* _Task objective_: If a line in the entries below includes the string "middle", copy it out.

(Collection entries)
▶
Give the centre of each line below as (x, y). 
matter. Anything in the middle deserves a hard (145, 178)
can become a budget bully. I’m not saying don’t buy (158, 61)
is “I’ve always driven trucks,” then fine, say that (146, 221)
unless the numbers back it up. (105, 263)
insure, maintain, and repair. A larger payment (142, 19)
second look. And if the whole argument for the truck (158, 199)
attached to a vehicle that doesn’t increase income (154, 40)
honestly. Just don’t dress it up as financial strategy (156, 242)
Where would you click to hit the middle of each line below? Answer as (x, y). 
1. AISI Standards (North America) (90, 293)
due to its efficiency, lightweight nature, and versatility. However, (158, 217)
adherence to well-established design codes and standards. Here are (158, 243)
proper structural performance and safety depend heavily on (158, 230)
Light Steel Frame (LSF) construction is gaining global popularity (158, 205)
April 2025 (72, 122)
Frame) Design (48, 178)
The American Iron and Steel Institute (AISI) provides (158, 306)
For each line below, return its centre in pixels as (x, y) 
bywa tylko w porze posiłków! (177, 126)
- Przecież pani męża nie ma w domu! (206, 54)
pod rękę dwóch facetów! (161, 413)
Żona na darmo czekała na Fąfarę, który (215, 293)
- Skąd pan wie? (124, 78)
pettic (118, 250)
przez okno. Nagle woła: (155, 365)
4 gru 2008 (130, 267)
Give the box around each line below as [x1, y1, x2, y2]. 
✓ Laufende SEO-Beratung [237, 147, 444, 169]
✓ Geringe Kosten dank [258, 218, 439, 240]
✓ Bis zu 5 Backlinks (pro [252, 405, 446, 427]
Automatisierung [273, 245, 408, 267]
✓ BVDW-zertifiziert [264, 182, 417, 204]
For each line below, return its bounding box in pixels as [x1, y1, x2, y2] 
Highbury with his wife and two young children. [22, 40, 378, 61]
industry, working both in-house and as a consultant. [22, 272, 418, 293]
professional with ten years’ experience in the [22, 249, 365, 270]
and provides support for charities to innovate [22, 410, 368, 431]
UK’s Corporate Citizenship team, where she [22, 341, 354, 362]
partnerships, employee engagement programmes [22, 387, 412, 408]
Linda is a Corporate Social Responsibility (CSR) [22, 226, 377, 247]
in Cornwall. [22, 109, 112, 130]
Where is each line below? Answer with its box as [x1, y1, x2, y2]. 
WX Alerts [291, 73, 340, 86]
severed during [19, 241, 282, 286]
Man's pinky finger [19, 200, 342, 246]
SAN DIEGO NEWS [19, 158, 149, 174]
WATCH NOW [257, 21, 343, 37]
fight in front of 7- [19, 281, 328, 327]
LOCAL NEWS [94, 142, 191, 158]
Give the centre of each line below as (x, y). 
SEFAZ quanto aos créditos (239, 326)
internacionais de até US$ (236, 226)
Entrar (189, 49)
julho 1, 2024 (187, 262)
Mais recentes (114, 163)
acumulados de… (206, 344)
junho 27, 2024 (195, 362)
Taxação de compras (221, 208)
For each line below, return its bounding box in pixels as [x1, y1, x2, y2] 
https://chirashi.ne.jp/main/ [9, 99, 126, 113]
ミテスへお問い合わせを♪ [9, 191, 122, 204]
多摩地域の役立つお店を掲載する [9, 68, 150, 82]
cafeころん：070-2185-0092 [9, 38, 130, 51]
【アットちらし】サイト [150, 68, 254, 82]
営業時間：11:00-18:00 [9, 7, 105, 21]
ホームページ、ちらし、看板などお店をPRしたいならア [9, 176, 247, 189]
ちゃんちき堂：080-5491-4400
◀
* _Result for this task_:
matter. Anything in the middle deserves a hard (145, 178)
Where would you click to hit the middle of each line below? Answer as (x, y). 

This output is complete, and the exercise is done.